Embed within existing structures
The CSR team has been intentional from the beginning about embedding the intervention within existing district and school infrastructure. “We are very aware that this needs to become part of the daily practice of what the district does,” said Klingner. From working to maximize teacher-leader roles, to housing a principal liaison within the district as opposed to at the University, the team is constantly re-evaluating to what extent practices are being embedded. “Sometimes it feels like this is becoming part of the ongoing infrastructure, and then there will be some change and we’re not so sure. There’s a tipping point and even though we have a lot of great buy-in, I’d say we’re not there yet.” Boardman noted that making sure that everyone working in support roles with teachers is trained in CSR would be ideal. “Ideally all of the different coaches in the district would be able to coach for CSR. So the literacy coaches that are in schools, the teacher effectiveness coaches that visit schools, those supporting classroom management or use of the curriculum – all these different existing mechanisms would be able to support CSR. We are trying to do this and have done a lot of training for people in different roles, but we are not there yet and the plan for how to get there is still evolving.”

Align with existing initiatives, tools, and processes
In addition to extensive training, linking and aligning CSR with other district initiatives has also been a priority.

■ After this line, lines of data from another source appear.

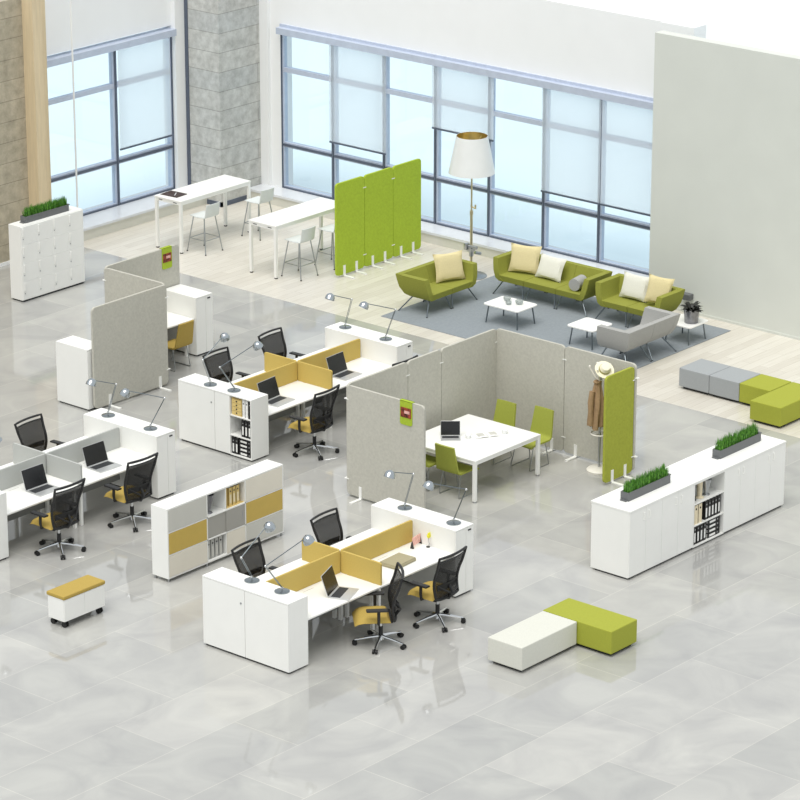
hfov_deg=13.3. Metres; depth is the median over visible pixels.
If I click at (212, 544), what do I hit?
binder
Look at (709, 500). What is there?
binder
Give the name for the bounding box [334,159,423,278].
partition
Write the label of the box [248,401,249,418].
binder
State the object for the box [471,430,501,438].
open magazine
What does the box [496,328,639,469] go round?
partition screen
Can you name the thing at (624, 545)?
base cabinet
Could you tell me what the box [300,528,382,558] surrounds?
desk
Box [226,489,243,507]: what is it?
file holder
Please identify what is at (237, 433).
shelf
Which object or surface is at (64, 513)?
chair
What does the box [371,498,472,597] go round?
base cabinet
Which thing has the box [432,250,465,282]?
cushion
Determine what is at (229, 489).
binder
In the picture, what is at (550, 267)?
cushion
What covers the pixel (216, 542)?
binder
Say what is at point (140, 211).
trim
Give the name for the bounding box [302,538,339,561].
screen
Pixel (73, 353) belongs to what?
base cabinet
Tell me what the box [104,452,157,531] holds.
chair
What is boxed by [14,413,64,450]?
chair
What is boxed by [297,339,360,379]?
screen
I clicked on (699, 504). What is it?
binder
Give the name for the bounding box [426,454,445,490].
chair
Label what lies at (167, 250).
tag
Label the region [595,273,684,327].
lounge sofa
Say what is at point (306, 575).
screen
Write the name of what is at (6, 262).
baseboard
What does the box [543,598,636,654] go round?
bench
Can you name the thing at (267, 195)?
bar stool
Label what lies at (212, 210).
bar stool
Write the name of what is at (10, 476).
screen
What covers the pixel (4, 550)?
base cabinet
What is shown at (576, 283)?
bolster
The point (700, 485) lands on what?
vase
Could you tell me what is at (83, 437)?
desk
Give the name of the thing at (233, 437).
binder
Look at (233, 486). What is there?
binder
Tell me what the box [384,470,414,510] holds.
desk lamp
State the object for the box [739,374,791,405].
bench
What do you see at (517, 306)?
coffee table
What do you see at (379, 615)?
chair
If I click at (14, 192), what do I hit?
wall
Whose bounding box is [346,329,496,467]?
partition screen
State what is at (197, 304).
base cabinet
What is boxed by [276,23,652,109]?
trim
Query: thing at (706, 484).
vase
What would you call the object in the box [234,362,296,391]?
screen
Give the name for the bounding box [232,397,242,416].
drawer box
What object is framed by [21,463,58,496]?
laptop
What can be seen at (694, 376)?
bench
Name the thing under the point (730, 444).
grass planter
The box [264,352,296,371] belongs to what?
screen
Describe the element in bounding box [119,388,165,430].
desk lamp
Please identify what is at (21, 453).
screen
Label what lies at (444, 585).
chair
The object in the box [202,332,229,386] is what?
desk lamp
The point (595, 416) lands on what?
coat
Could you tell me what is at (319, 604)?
desk
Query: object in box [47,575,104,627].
pedestal
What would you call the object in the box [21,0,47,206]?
trim
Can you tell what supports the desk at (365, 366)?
on the floor
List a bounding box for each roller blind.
[120,135,171,150]
[329,141,385,154]
[432,127,493,141]
[541,190,599,204]
[600,203,649,215]
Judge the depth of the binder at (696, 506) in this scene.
54.58 m
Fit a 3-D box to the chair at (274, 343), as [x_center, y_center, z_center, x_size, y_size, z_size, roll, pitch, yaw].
[-2.096,-0.675,61.820,0.799,1.064,0.840,14,24,34]
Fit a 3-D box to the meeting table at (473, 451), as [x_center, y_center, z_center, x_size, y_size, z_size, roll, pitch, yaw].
[1.204,0.974,57.597,1.582,0.740,1.740,16,25,38]
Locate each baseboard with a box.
[0,260,9,266]
[676,308,799,339]
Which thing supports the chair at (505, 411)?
on the floor
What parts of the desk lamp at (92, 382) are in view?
arm
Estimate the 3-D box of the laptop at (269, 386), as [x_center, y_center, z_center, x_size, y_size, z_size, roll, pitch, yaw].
[-2.143,-0.146,59.150,0.453,0.348,0.500,14,24,34]
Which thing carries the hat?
on the coat stand
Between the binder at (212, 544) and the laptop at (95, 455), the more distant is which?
the laptop at (95, 455)
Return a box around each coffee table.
[484,296,536,329]
[568,317,611,349]
[665,314,707,345]
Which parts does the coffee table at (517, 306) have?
leg
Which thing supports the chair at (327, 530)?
on the floor
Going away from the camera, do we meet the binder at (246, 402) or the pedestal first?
the pedestal
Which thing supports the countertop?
on the base cabinet at (624, 545)
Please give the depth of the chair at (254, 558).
52.19 m
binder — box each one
[208,540,210,558]
[210,538,214,558]
[214,537,218,556]
[218,535,222,554]
[226,487,231,505]
[230,485,235,504]
[232,436,234,453]
[235,437,238,454]
[235,484,239,502]
[239,438,250,445]
[239,443,250,449]
[239,447,250,453]
[239,451,250,457]
[241,419,244,437]
[242,400,245,417]
[245,401,248,418]
[245,420,247,437]
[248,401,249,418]
[248,421,250,438]
[693,527,695,544]
[694,504,697,524]
[696,525,699,543]
[698,503,701,522]
[699,523,702,541]
[701,500,707,519]
[703,522,705,539]
[706,515,719,524]
[706,520,719,528]
[706,524,719,533]
[706,529,718,537]
[708,498,710,517]
[711,497,713,516]
[714,495,717,515]
[717,494,720,513]
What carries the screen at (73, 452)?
attached to the desk at (120, 455)
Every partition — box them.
[91,285,171,409]
[102,268,164,302]
[104,244,179,287]
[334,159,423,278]
[344,385,425,508]
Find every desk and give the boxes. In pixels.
[0,462,44,513]
[2,474,77,527]
[12,436,87,510]
[50,447,153,525]
[167,312,193,355]
[229,370,294,420]
[257,559,336,617]
[263,348,328,370]
[268,380,332,429]
[297,572,381,629]
[300,357,391,427]
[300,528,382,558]
[344,542,451,627]
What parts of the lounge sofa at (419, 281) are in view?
backrest, armrest, backrest, seat, seat, armrest
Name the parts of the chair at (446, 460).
sled leg, sled leg
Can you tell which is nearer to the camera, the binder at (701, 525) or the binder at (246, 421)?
the binder at (701, 525)
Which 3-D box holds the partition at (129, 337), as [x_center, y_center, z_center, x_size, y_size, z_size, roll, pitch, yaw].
[-4.745,-0.927,61.247,0.383,1.923,1.919,16,25,38]
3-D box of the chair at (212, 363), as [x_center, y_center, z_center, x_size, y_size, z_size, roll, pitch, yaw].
[-3.029,-0.305,60.762,0.799,1.064,0.840,15,24,36]
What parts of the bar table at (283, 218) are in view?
leg, leg, leg
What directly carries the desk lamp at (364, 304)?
on the base cabinet at (396, 350)
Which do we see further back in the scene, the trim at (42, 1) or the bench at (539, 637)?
the trim at (42, 1)
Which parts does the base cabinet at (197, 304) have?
panel, panel
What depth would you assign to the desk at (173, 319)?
63.53 m
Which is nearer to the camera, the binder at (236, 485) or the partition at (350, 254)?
the binder at (236, 485)
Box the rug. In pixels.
[381,275,730,368]
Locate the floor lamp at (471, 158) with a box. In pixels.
[448,132,494,280]
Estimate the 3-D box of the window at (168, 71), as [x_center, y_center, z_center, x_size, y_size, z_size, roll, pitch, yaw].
[-6.239,-5.680,71.567,0.320,3.530,4.270,16,25,38]
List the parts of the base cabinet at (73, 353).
panel
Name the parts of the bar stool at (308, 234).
leg, leg, leg
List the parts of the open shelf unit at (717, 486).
shelf, shelf
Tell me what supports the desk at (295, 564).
on the floor
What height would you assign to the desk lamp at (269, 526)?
0.958 m
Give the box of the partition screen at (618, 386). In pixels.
[602,367,634,486]
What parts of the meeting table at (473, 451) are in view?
leg, leg
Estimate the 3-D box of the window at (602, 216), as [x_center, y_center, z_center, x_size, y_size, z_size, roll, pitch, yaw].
[4.549,-4.230,67.637,1.440,3.430,0.160,16,25,38]
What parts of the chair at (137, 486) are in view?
armrest, seat, frame
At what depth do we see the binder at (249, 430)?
58.33 m
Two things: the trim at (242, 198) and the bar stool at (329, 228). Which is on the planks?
the bar stool at (329, 228)
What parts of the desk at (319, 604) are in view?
modesty panel, leg frame
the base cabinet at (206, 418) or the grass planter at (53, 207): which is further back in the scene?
the grass planter at (53, 207)
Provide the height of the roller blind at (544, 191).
2.285 m
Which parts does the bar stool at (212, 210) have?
leg, leg, leg
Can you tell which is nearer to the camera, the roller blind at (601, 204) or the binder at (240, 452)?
the binder at (240, 452)
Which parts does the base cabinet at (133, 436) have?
panel, panel
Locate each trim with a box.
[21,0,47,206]
[41,0,51,201]
[70,0,77,207]
[82,185,207,240]
[162,0,187,188]
[184,0,246,206]
[251,184,648,276]
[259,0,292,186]
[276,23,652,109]
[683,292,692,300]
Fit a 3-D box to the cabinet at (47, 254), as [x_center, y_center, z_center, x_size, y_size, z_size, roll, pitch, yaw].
[-6.937,-2.876,67.393,0.370,1.535,1.690,16,25,38]
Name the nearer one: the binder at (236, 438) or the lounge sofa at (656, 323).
the binder at (236, 438)
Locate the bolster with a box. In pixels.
[569,275,586,290]
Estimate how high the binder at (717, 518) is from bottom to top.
0.075 m
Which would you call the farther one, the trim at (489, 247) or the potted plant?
the trim at (489, 247)
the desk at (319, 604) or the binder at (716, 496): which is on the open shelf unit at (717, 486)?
the binder at (716, 496)
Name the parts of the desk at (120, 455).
leg frame, modesty panel
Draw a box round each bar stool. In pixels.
[187,201,222,255]
[241,187,273,240]
[281,226,318,280]
[314,224,334,269]
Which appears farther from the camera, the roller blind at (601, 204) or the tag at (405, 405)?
the roller blind at (601, 204)
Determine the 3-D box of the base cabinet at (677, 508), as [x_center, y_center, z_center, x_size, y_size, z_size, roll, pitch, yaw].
[4.121,1.895,54.392,0.782,1.120,0.847,16,25,38]
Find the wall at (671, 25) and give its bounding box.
[660,18,705,37]
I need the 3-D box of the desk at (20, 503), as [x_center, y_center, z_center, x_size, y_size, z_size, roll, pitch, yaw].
[-5.990,1.855,55.079,0.836,0.742,1.686,16,25,38]
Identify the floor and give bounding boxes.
[0,247,799,799]
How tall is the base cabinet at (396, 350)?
1.120 m
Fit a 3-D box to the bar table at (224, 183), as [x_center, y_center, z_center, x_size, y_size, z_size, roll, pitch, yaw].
[-4.068,-3.853,70.829,0.750,1.110,2.100,16,25,38]
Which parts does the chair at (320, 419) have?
seat, armrest, frame
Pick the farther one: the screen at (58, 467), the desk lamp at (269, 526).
the screen at (58, 467)
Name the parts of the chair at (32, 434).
frame
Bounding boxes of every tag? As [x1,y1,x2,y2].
[159,245,171,269]
[400,398,414,425]
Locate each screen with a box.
[0,454,45,490]
[13,443,45,463]
[46,427,119,472]
[46,454,81,484]
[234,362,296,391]
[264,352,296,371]
[265,551,339,591]
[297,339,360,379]
[298,361,332,388]
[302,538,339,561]
[340,520,412,571]
[341,551,381,584]
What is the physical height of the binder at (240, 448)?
0.070 m
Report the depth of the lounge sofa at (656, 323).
63.24 m
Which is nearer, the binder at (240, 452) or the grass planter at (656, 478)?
the grass planter at (656, 478)
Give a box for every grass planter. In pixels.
[19,197,69,223]
[620,463,670,501]
[712,421,761,459]
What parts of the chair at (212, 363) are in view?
frame
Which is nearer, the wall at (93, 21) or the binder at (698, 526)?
the binder at (698, 526)
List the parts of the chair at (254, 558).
frame
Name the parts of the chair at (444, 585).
seat, armrest, frame
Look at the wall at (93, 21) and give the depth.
70.81 m
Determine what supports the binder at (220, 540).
in the bookcase at (182, 526)
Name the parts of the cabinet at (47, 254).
door, door, door, door, door, door, door, door, door, door, door, door, door, door, door, door
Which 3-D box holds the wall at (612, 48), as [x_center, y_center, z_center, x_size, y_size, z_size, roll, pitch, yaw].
[1.374,-7.691,69.459,9.990,1.540,0.340,16,25,38]
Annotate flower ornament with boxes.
[426,532,430,547]
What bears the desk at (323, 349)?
on the floor
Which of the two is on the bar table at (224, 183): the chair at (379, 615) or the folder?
the folder
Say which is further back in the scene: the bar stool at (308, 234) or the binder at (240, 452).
the bar stool at (308, 234)
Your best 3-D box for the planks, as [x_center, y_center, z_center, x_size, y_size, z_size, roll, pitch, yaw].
[5.918,-0.754,63.957,30.350,0.200,5.600,16,25,38]
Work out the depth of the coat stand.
57.89 m
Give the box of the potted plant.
[681,301,702,323]
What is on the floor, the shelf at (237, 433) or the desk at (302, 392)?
the desk at (302, 392)
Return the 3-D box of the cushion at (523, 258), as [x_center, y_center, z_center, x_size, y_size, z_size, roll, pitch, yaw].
[2.454,-2.773,67.251,0.660,0.548,0.238,9,21,23]
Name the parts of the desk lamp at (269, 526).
arm, arm
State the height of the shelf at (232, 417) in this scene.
0.020 m
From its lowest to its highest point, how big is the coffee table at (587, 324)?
0.392 m
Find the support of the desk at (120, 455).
on the floor
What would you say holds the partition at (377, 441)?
on the floor
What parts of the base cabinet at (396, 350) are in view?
panel, panel
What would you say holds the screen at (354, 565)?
on the desk at (319, 604)
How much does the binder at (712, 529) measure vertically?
0.075 m
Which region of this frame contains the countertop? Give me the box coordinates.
[591,434,785,513]
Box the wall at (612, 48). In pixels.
[280,0,671,97]
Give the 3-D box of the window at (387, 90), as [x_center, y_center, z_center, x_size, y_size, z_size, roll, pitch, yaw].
[0.235,-5.450,71.123,1.400,3.430,0.160,16,25,38]
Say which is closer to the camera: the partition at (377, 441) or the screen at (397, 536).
the screen at (397, 536)
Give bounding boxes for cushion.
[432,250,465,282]
[508,243,541,273]
[535,253,566,282]
[619,271,648,302]
[643,273,674,302]
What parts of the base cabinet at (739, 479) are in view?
door, door
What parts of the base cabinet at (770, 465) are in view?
door, door
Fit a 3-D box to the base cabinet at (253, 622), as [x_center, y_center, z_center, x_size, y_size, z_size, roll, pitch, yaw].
[-2.141,3.254,50.509,1.720,1.120,0.438,16,25,38]
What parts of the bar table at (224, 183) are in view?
leg, leg, leg, leg
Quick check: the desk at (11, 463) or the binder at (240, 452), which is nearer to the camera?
the desk at (11, 463)
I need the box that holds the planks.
[84,201,799,437]
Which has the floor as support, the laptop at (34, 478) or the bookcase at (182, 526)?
the bookcase at (182, 526)
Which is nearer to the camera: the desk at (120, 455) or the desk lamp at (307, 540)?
the desk lamp at (307, 540)
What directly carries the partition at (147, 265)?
on the floor
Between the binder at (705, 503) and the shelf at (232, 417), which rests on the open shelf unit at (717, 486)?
the binder at (705, 503)
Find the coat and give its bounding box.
[587,380,603,430]
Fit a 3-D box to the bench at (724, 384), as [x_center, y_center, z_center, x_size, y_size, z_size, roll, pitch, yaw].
[6.034,-0.272,61.671,0.652,0.400,0.682,16,25,38]
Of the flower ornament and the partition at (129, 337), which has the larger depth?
the partition at (129, 337)
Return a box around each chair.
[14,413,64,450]
[29,478,85,559]
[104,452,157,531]
[168,320,193,371]
[202,346,250,382]
[231,537,278,576]
[257,327,305,357]
[287,384,339,459]
[310,507,351,545]
[352,562,406,653]
[392,355,417,365]
[407,546,466,632]
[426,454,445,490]
[435,443,478,498]
[493,399,516,463]
[511,405,553,470]
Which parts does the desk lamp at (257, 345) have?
arm, arm
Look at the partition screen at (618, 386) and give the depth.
57.31 m
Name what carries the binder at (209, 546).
in the bookcase at (182, 526)
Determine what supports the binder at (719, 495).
on the open shelf unit at (717, 486)
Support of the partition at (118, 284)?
on the floor
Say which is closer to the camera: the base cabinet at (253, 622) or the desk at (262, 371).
the base cabinet at (253, 622)
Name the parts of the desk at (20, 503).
modesty panel, leg frame
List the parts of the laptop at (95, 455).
lid
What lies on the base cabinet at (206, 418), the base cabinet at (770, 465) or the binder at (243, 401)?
the binder at (243, 401)
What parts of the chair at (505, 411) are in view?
sled leg
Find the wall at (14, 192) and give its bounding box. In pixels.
[0,0,28,262]
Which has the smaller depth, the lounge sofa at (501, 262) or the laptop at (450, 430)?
the laptop at (450, 430)
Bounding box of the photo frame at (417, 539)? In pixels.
[410,533,421,548]
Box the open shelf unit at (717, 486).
[691,470,725,548]
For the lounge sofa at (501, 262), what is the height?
0.748 m
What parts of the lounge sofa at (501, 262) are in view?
armrest, seat, seat, seat, backrest, backrest, armrest
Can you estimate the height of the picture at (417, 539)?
0.140 m
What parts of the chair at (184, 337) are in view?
sled leg
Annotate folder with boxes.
[161,190,186,197]
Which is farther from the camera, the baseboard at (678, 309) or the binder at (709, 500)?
the baseboard at (678, 309)
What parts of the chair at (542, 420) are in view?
sled leg, sled leg
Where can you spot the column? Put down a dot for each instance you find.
(224, 47)
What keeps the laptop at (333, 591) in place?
on the desk at (319, 604)
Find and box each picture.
[163,252,171,262]
[401,407,410,418]
[412,533,420,545]
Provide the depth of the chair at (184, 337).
62.85 m
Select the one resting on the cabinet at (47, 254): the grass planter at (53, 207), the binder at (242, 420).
the grass planter at (53, 207)
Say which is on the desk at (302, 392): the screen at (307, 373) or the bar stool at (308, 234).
the screen at (307, 373)
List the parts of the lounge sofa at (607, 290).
armrest, backrest, seat, seat, armrest, backrest
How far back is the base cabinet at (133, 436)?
56.80 m
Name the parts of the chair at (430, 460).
sled leg
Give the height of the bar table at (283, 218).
1.100 m
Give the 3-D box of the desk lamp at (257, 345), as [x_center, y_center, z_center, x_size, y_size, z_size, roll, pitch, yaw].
[-2.721,-0.580,58.354,0.772,0.933,0.386,-3,19,-8]
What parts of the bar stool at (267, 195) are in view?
leg, leg
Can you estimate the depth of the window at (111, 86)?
71.69 m
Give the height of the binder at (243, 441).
0.070 m
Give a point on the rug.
(466, 319)
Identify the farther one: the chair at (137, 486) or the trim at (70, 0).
the trim at (70, 0)
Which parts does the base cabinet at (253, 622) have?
door, door
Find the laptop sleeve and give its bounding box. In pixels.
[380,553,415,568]
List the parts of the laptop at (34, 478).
lid
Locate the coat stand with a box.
[586,362,610,474]
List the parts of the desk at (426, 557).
leg frame, modesty panel
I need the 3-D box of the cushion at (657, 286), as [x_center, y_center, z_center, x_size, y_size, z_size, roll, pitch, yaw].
[4.940,-2.091,65.250,0.577,0.600,0.233,4,20,12]
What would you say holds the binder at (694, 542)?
on the open shelf unit at (717, 486)
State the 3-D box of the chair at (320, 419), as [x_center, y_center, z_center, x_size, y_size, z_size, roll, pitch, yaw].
[-1.494,0.323,58.733,0.799,1.219,0.840,14,24,35]
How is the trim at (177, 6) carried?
attached to the column
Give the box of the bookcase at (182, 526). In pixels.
[151,459,283,581]
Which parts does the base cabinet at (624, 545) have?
door, door
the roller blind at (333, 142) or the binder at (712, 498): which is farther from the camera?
the roller blind at (333, 142)
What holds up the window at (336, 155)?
in the wall at (612, 48)
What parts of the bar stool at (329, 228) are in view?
leg, leg
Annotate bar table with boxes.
[154,174,250,253]
[248,197,334,278]
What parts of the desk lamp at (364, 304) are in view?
arm
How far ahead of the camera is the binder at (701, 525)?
54.82 m
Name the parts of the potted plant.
pot
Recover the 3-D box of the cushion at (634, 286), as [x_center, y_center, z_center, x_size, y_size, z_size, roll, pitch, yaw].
[4.511,-2.168,65.639,0.660,0.470,0.246,16,25,38]
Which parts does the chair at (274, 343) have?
frame
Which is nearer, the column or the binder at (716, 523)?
the binder at (716, 523)
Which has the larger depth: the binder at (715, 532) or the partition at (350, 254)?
the partition at (350, 254)
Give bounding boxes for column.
[187,0,260,201]
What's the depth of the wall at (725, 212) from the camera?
64.90 m
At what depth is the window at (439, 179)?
70.50 m
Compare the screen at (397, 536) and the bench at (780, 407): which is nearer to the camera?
the screen at (397, 536)
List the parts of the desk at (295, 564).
leg frame
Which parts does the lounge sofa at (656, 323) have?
armrest, seat, backrest, armrest, backrest, leg
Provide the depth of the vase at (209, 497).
53.80 m
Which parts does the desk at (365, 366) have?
leg frame, modesty panel
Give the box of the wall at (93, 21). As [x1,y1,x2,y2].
[45,0,170,55]
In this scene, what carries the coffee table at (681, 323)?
on the rug
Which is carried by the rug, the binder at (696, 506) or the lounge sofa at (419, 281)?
the lounge sofa at (419, 281)
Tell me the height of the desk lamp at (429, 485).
0.819 m
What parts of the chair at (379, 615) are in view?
seat, armrest, armrest, frame
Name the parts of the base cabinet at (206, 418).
door, door
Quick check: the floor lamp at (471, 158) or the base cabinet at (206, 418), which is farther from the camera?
the floor lamp at (471, 158)
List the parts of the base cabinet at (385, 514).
panel, panel
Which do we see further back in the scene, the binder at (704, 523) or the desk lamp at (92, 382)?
the desk lamp at (92, 382)
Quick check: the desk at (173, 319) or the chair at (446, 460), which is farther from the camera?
the desk at (173, 319)
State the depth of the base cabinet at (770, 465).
55.99 m
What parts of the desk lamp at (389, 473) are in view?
arm
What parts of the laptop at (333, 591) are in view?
lid
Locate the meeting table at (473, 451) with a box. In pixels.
[426,414,540,502]
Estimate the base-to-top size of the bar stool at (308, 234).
1.051 m
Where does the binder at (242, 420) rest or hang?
on the base cabinet at (206, 418)
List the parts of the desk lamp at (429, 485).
arm, arm
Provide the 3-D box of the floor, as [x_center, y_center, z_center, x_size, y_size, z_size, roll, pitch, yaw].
[-2.772,2.789,53.833,29.600,0.200,22.000,16,25,38]
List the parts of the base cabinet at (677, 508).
door, door
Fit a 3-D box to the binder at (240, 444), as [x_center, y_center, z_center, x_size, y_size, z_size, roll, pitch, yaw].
[-2.561,0.766,58.607,0.300,0.070,0.263,16,25,38]
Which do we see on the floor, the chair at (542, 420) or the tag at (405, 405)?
the chair at (542, 420)
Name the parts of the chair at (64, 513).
seat, armrest, frame
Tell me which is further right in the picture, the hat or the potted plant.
the potted plant
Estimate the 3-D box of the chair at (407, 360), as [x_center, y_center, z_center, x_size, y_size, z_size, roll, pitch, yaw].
[-0.152,-0.205,60.241,0.799,1.219,0.840,16,25,38]
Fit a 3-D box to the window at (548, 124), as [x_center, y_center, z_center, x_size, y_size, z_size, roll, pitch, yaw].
[3.467,-4.536,68.511,1.410,3.430,0.160,16,25,38]
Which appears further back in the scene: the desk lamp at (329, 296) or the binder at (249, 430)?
the desk lamp at (329, 296)
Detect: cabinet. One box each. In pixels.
[0,490,8,560]
[8,206,84,301]
[56,335,94,410]
[83,408,175,498]
[166,284,212,355]
[178,373,268,461]
[202,567,307,673]
[325,322,412,365]
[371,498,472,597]
[590,499,662,578]
[659,485,693,563]
[723,457,755,533]
[752,443,785,519]
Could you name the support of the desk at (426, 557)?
on the floor
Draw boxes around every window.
[47,27,176,204]
[48,51,119,215]
[280,35,332,199]
[332,45,382,199]
[383,56,434,223]
[434,66,488,236]
[488,77,543,249]
[542,88,599,262]
[597,100,651,274]
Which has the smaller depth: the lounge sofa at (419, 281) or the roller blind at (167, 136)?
the lounge sofa at (419, 281)
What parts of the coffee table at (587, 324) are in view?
leg
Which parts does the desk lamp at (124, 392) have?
arm, arm
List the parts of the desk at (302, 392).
modesty panel, leg frame
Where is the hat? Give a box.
[595,361,613,377]
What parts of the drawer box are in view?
drawer, drawer, drawer, drawer
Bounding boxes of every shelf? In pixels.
[230,414,249,420]
[230,430,250,440]
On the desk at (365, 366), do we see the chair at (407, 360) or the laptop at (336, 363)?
the laptop at (336, 363)
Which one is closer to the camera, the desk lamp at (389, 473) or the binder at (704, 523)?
the desk lamp at (389, 473)
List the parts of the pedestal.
drawer, drawer
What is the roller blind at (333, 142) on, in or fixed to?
attached to the window at (336, 155)
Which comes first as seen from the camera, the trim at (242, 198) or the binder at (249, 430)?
the binder at (249, 430)
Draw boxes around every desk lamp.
[86,378,116,417]
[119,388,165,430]
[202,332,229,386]
[219,341,262,392]
[240,521,275,583]
[264,535,314,594]
[325,293,352,328]
[359,301,396,340]
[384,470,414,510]
[422,481,467,525]
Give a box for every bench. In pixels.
[488,611,576,671]
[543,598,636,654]
[679,359,730,394]
[709,366,759,401]
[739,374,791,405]
[750,382,799,427]
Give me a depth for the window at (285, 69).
73.13 m
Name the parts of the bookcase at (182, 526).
door, door, door, sliding door, sliding door, door, door, door, door
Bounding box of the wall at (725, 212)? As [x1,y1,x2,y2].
[649,30,799,337]
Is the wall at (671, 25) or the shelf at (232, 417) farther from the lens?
the wall at (671, 25)
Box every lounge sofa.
[396,259,477,317]
[493,251,611,316]
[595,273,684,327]
[597,306,679,361]
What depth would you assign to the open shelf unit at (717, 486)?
55.00 m
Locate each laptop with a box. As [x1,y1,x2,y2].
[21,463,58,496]
[82,440,121,472]
[257,376,294,406]
[321,565,358,600]
[326,351,361,380]
[441,421,460,440]
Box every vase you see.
[207,493,213,513]
[695,482,703,498]
[702,478,711,495]
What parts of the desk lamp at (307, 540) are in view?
arm, arm
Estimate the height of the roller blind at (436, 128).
1.465 m
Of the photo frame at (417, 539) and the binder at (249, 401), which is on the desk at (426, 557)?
the photo frame at (417, 539)
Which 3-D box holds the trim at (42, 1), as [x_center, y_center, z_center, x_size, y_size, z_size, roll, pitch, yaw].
[-7.579,-5.660,69.498,0.835,5.400,0.450,16,25,38]

For example, it was clear early on that for teachers to engage in a meaningful way, any new instructional model needed to align with LEAP, Denver’s teacher effectiveness framework. This makes sense and has been a priority, though LEAP itself, in addition to its uses, is still evolving. As Boardman put it, “Maintaining a consistent research design when everything around you is changing is a challenge. That said, we are working hard to understand how our model aligns with LEAP and working with teachers to help them understand the connections and to ensure they feel what they’re doing is supported and will pay off for them.” Implementation of the Common Core standards has been another new effort with which the project has had to align. The team’s commitment to link CSR to existing or emerging work is consistent and laudable, though they are aware of potential trade-offs. “We are rolling with the new things as they come in,” said Boardman, “but there are pros and cons. Sometimes we become overly consumed by trying to connect with district initiatives. We have to be careful about where things fit and where they simply might not.”

Find the right communications channels and messengers
Just as important as trying to figure out where CSR fits is making sure it doesn’t become “just another add-on.” One thing the project team feels is important for sustainability is figuring out at what point information needs to be communicated and by whom. As Boardman said, “Things have to be communicated by the right players. We and our district colleagues are constantly trying to figure out where and by whom key information should be communicated in order for teachers and others to feel this is the real deal. Is it the district’s monthly principal meetings? Is the key that we need area superintendents to say this is a priority?” The team is thinking about communications and messaging at both the district and the school levels. “At the school level, there is also a great deal of integration that needs to happen, and CSR people can’t be at every meeting. So which meetings are critical to attend? Which planning sessions should we prioritize?” Keenly aware that change happens in the context of relationships, the CSR team is being as intentional about communications and messaging as they are about things like tools and trainings.